Orange's City Council pioneering waste management system is trailing a new technique using compostable environmentally-friendly alternatives.
Council contractor JR Richards has begun a trial of a new kind of plastic film used to wrap bales of waste before they are transported to the landfill site.
The new material is compostable and will break-down much sooner than conventional plastic.
Rare among Australia's waste management systems, Orange's landfill waste is compressed into cubic-metre bales to save on landfill space.
To protect the local honey industry at the landfill site, on Euchareena Road near Molong, the compressed bales are also wrapped in layers of plastic.
The wrapping process is designed to prevent bees from being potentially infected by diseases linked to imported supermarket honey that's been thrown away.

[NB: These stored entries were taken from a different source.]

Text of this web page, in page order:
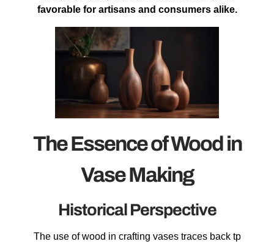
favorable for artisans and consumers alike.
The Essence of Wood in
Vase Making
Historical Perspective
The use of wood in crafting vases traces back tp

The plastic pallet wrap holds the bales together while they are transported to the landfill site.
The wrapped bales can also be efficiently stacked, saving space in in the landfill site.
The downside is that plastic wrap adds around thirty tonnes of extra waste to landfill each year.
Now a compostable replacement wrap is being trialled, made in Australia from plant-based oils and agroforestry waste, by Melbourne manufacturer, GreatWrap (link).
Council waste contractor JR Richards is trialling the new wrap product at the Ophir Road Resource Recovery Centre, to see how it compares for cost and performance.
The compostable benefit is already clear: while traditional pallet wrap can take hundreds of years to break down in landfill, the new compostable wrap will break down much faster.